┌─ Data provided

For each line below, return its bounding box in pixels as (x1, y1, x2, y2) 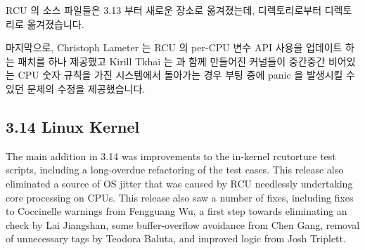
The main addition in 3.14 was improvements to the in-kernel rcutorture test (6, 148, 336, 163)
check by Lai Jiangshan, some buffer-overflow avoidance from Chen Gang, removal (6, 217, 360, 232)
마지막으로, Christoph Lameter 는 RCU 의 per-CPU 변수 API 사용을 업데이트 (6, 40, 342, 55)
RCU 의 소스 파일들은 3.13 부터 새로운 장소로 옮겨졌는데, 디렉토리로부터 (6, 3, 322, 17)
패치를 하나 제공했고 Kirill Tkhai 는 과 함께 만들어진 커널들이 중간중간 (18, 53, 326, 68)
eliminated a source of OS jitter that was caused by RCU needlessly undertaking (6, 176, 353, 190)
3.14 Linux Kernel (6, 115, 140, 137)
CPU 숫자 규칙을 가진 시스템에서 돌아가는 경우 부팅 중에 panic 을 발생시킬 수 (18, 67, 355, 82)
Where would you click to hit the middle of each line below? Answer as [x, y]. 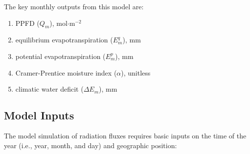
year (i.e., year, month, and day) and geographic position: [91, 145]
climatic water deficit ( [49, 89]
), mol [58, 23]
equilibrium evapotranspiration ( [64, 40]
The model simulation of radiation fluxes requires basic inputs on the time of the [125, 135]
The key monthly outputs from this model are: [74, 6]
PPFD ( [27, 23]
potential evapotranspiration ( [60, 56]
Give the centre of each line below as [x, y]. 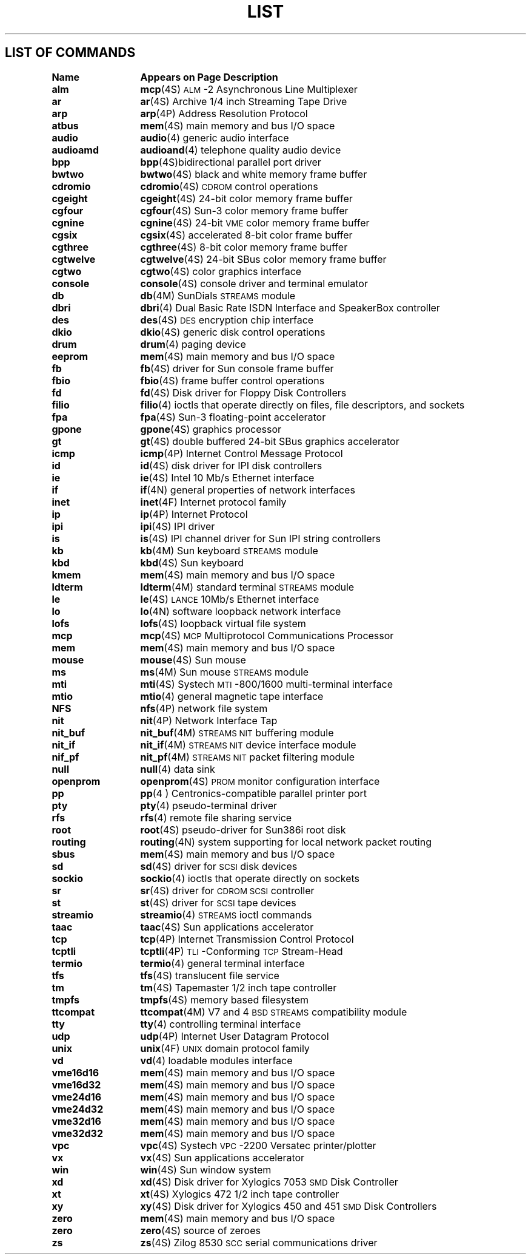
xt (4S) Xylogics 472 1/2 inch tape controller [240, 1194]
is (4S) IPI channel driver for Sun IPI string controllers [260, 538]
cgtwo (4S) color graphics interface [221, 271]
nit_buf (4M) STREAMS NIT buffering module [237, 732]
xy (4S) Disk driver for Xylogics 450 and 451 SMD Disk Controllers [289, 1206]
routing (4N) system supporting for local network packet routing [286, 842]
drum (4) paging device [193, 344]
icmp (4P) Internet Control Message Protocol [242, 453]
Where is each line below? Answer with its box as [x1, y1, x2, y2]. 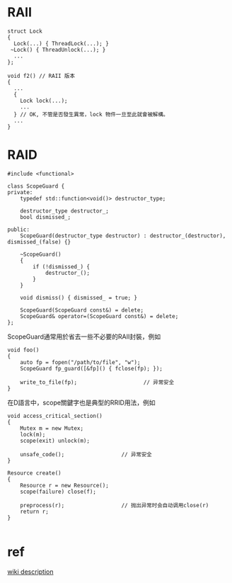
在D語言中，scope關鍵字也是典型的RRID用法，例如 [7, 398, 156, 407]
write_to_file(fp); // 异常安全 [20, 378, 175, 386]
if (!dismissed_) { [33, 263, 91, 270]
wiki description [7, 567, 54, 576]
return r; [20, 508, 50, 515]
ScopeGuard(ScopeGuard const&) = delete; [20, 306, 144, 314]
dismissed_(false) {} [7, 238, 71, 245]
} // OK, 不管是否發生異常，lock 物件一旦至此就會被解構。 [13, 111, 169, 118]
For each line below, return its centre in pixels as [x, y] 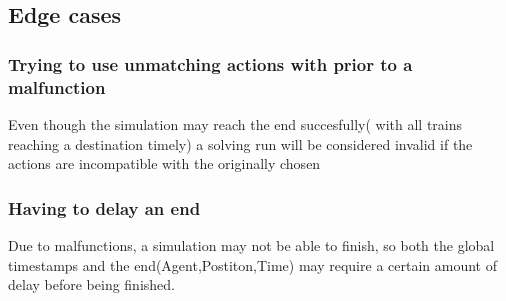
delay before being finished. [91, 284]
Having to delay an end [104, 207]
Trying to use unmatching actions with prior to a [210, 63]
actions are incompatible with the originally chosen [164, 163]
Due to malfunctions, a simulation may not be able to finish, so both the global [251, 244]
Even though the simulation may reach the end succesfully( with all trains [235, 123]
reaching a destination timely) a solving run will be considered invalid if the [240, 143]
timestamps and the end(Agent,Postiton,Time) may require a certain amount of [252, 264]
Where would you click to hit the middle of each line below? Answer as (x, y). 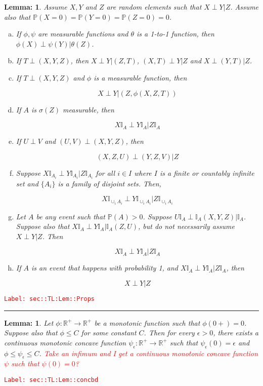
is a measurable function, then (140, 77)
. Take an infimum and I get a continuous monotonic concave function (148, 353)
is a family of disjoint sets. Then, (109, 183)
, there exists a (236, 333)
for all (105, 172)
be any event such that (71, 216)
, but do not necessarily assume (186, 226)
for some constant (109, 333)
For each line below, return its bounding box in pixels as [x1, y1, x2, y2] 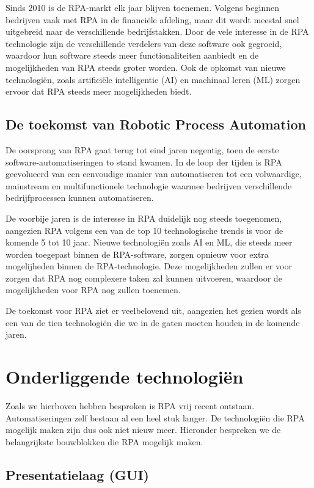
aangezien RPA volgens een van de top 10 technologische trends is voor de [5, 224, 283, 236]
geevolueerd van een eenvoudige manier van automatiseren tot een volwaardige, [5, 167, 302, 180]
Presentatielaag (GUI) [5, 465, 149, 484]
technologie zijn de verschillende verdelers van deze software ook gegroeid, [5, 37, 282, 49]
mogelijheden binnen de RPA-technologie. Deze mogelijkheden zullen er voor [5, 260, 292, 272]
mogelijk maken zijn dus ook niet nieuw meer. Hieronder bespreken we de [5, 423, 281, 436]
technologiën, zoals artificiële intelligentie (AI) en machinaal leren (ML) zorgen [5, 73, 301, 86]
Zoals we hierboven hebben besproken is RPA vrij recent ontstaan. [5, 399, 255, 412]
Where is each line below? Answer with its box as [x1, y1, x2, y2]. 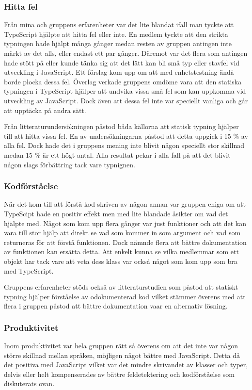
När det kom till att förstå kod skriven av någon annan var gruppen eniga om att [4, 199, 246, 209]
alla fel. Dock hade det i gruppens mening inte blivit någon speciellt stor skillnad [4, 140, 245, 150]
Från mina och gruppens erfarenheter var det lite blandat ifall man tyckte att [4, 19, 234, 30]
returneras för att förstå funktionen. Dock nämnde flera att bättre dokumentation [4, 237, 247, 247]
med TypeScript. [4, 265, 54, 276]
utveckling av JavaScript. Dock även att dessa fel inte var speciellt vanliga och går [4, 95, 248, 105]
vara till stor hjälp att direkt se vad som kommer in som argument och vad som [4, 227, 241, 238]
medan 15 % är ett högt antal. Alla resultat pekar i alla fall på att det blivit [4, 149, 231, 160]
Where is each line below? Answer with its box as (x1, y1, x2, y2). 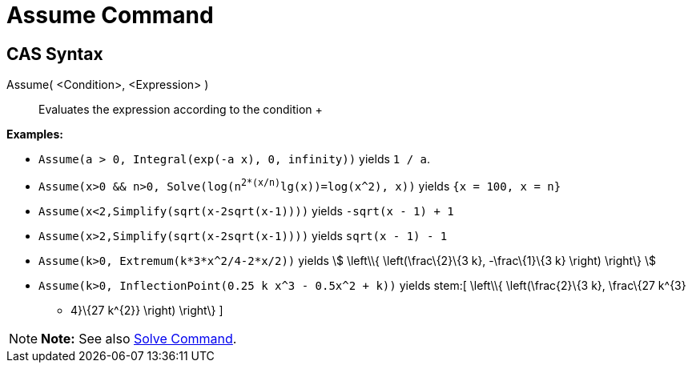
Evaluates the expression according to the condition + (38, 102, 323, 117)
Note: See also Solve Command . (41, 330, 237, 347)
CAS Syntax (6, 43, 103, 64)
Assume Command (6, 2, 214, 29)
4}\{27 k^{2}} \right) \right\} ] (70, 303, 223, 317)
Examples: (6, 127, 63, 142)
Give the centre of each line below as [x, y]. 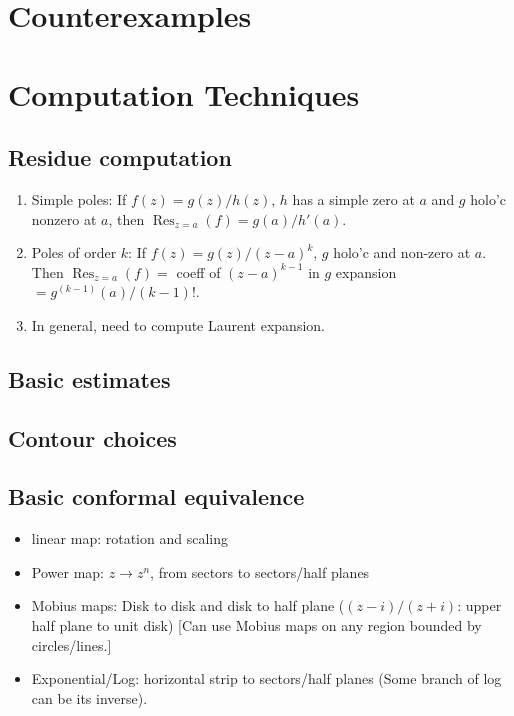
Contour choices [92, 437]
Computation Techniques [184, 93]
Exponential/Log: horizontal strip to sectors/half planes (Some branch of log [266, 678]
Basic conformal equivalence [156, 496]
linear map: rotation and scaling [129, 538]
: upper [479, 605]
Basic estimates [89, 378]
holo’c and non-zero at [402, 252]

└─

- [Brief] Repeat the entries above verbatim, but only from the line that has "med TypeScript. [4, 265, 54, 276]" down to the line that has "vara till stor", inclusive.

- [Output for this exercise]
med TypeScript. [4, 265, 54, 276]
utveckling av JavaScript. Dock även att dessa fel inte var speciellt vanliga och går [4, 95, 248, 105]
vara till stor hjälp att direkt se vad som kommer in som argument och vad som [4, 227, 241, 238]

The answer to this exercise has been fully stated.